For a working end-to-end example in the repository, see: multi_metric_cost_duration_example.py

Span-based metrics like SpanCost and SpanDuration automatically receive the task_span parameter during evaluation, which contains execution information about the agent’s run. When using raw (non-normalized) cost or duration values, use negative weights in MultiMetricObjective to minimize them. When using target-normalized metrics (target=), use positive weights because those scores are mapped to a “higher is better” scale.

Direction control is explicit:

  • invert=True (default) for efficiency metrics where lower raw values should score higher.
  • invert=False if your objective should reward higher raw values. When target is omitted, these metrics return raw values (not normalized scores).
ScenarioMetricNotes
Factual QALevenshteinRatio or ExactMatchWorks with text-only datasets; deterministic and low cost.
Retrieval / groundingAnswerRelevancePass reference context via context=[item["answer"]] or retrieved docs.
SafetyModeration or custom LLM-as-a-judgeCombine with MultiMetricObjective to gate unsafe answers.
Multi-turn trajectoriesAgent trajectory evaluatorScores complete conversations, not just final outputs.

Reuse these heuristics before writing custom metrics—most are already imported in opik.evaluation.metrics.
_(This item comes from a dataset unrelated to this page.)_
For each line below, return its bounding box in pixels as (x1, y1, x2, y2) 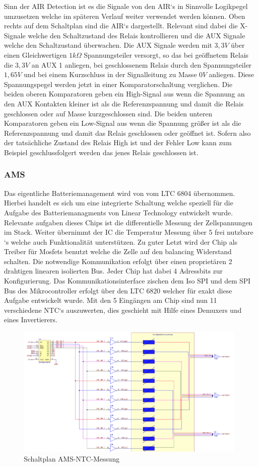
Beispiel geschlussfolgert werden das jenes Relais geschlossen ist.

Optimizer built-in metrics

Opik Optimizer also ships built-in metric helpers for common optimization setups:

MetricImportWhen to use
LevenshteinAccuracyMetricfrom opik_optimizer.metrics import LevenshteinAccuracyMetricQuick string-similarity accuracy using dataset keys like answer or highlights.
SpanCostfrom opik_optimizer.metrics import SpanCostCost metric with target= normalization and invert= direction control.
SpanDurationfrom opik_optimizer.metrics import SpanDurationDuration metric with target= normalization and invert= direction control.

Example with built-ins:

1from opik_optimizer import MultiMetricObjective
2from opik_optimizer.metrics import LevenshteinAccuracyMetric, SpanCost, SpanDuration
3
4accuracy = LevenshteinAccuracyMetric(reference_key="answer")
5cost = SpanCost(target=0.01, invert=True, name="cost_score")
6duration = SpanDuration(target=6.0, invert=True, name="duration_score")
7
8objective = MultiMetricObjective(
9 metrics=[accuracy, cost, duration],
10 weights=[0.5, 0.25, 0.25], # all metrics already normalized to [0, 1]
11 name="accuracy_cost_duration",
12)

Checklist for great metrics

  • Return explanations – populate reason so reflective optimizers can group failure modes.
  • Avoid randomness – deterministic metrics keep optimizers from chasing noise.
  • Bound runtime – use cached references or lightweight models where possible; heavy metrics slow down trials.
  • Log metadata – include details in the ScoreResult if you want to visualize per-sample attributes later.

When you outgrow presets, move to Custom metrics for LLM-as-a-judge flows or domain-specific scoring.

Testing metrics

  1. Dry-run against a handful of dataset rows before launching an optimization.
  2. Use optimizer.task_evaluator.evaluate_prompt to evaluate a single prompt with your metric.
  3. Inspect the per-sample reasons in the Opik dashboard to ensure they match expectations.